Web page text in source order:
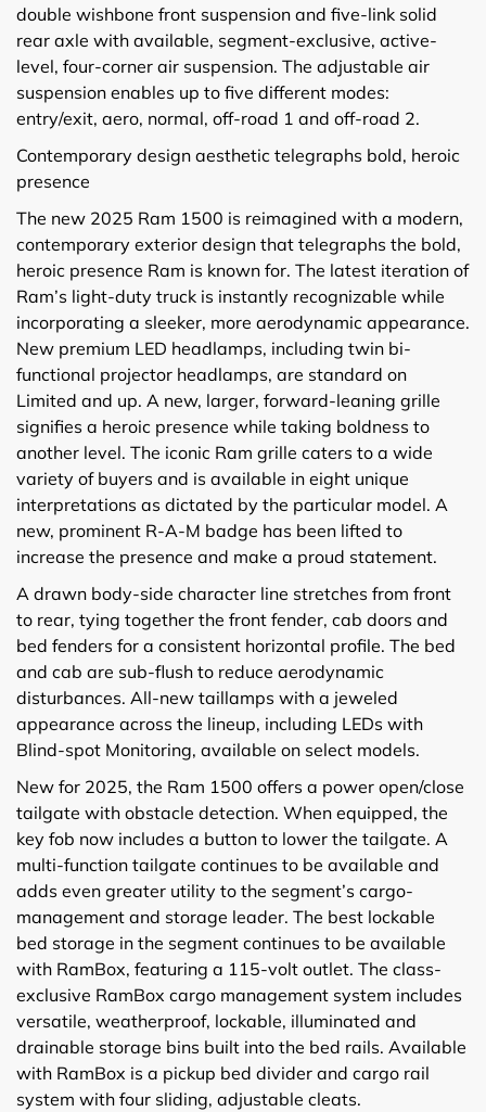
double wishbone front suspension and five-link solid
rear axle with available, segment-exclusive, active-
level, four-corner air suspension. The adjustable air
suspension enables up to five different modes:
entry/exit, aero, normal, off-road 1 and off-road 2.
Contemporary design aesthetic telegraphs bold, heroic
presence
The new 2025 Ram 1500 is reimagined with a modern,
contemporary exterior design that telegraphs the bold,
heroic presence Ram is known for. The latest iteration of
Ram’s light-duty truck is instantly recognizable while
incorporating a sleeker, more aerodynamic appearance.
New premium LED headlamps, including twin bi-
functional projector headlamps, are standard on
Limited and up. A new, larger, forward-leaning grille
signifies a heroic presence while taking boldness to
another level. The iconic Ram grille caters to a wide
variety of buyers and is available in eight unique
interpretations as dictated by the particular model. A
new, prominent R-A-M badge has been lifted to
increase the presence and make a proud statement.
A drawn body-side character line stretches from front
to rear, tying together the front fender, cab doors and
bed fenders for a consistent horizontal profile. The bed
and cab are sub-flush to reduce aerodynamic
disturbances. All-new taillamps with a jeweled
appearance across the lineup, including LEDs with
Blind-spot Monitoring, available on select models.
New for 2025, the Ram 1500 offers a power open/close
tailgate with obstacle detection. When equipped, the
key fob now includes a button to lower the tailgate. A
multi-function tailgate continues to be available and
adds even greater utility to the segment’s cargo-
management and storage leader. The best lockable
bed storage in the segment continues to be available
with RamBox, featuring a 115-volt outlet. The class-
exclusive RamBox cargo management system includes
versatile, weatherproof, lockable, illuminated and
drainable storage bins built into the bed rails. Available
with RamBox is a pickup bed divider and cargo rail
system with four sliding, adjustable cleats.

Task details:
Repeat only what runs from the line holding "A drawn body-side" to the end of the data, keeping every line exactly as written, first and last included.

Reply to the exercise:
A drawn body-side character line stretches from front
to rear, tying together the front fender, cab doors and
bed fenders for a consistent horizontal profile. The bed
and cab are sub-flush to reduce aerodynamic
disturbances. All-new taillamps with a jeweled
appearance across the lineup, including LEDs with
Blind-spot Monitoring, available on select models.
New for 2025, the Ram 1500 offers a power open/close
tailgate with obstacle detection. When equipped, the
key fob now includes a button to lower the tailgate. A
multi-function tailgate continues to be available and
adds even greater utility to the segment’s cargo-
management and storage leader. The best lockable
bed storage in the segment continues to be available
with RamBox, featuring a 115-volt outlet. The class-
exclusive RamBox cargo management system includes
versatile, weatherproof, lockable, illuminated and
drainable storage bins built into the bed rails. Available
with RamBox is a pickup bed divider and cargo rail
system with four sliding, adjustable cleats.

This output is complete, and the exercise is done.